After implementing the external XA transaction interface, the data source of sharding JDBC will implement the xadatasource interface, providing the possibility to join an XA transaction together with other data sources; the database protocol of sharding proxy will also implement the two-phase commit protocol based on Xa, making it a resource manager loaded by Xa.

In addition, shardingsphere also implements the recovery part of XA protocol, that is, it can provide in double transactions to realize transaction recovery when the transaction processor crashes.


The distributed transaction capabilities provided by Apache shardingsphere (incubating) can be summarized in the following table.
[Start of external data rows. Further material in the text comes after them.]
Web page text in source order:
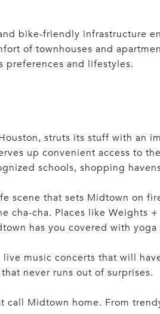
bike-friendly infrastructure
of townhouses and
preferences and lifestyles.
struts its stuff with an
up convenient access to
schools, shopping
scene that sets Midtown on
cha. Places like Weights
has you covered with
music concerts that will
never runs out of surprises.
Midtown home. From
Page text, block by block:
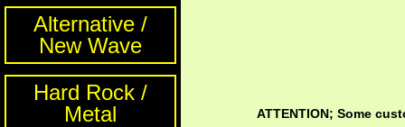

Readers can compare with the table at the beginning of this article to see the changes brought about by the distributed transaction module of shardingsphere.

Open source distributed transaction solution based on combination of hard and soft

In the rapid development of Apache shardingsphere (incubating), the rudiment of distributed transaction has become. We will build it into a usable product as soon as possible, and continue to provide high-quality solutions for the community. For a short article, you will be interested in this field. Might as well first try, whether to meet your expectations? Or simply join our community to create a more perfect distributed transaction solution.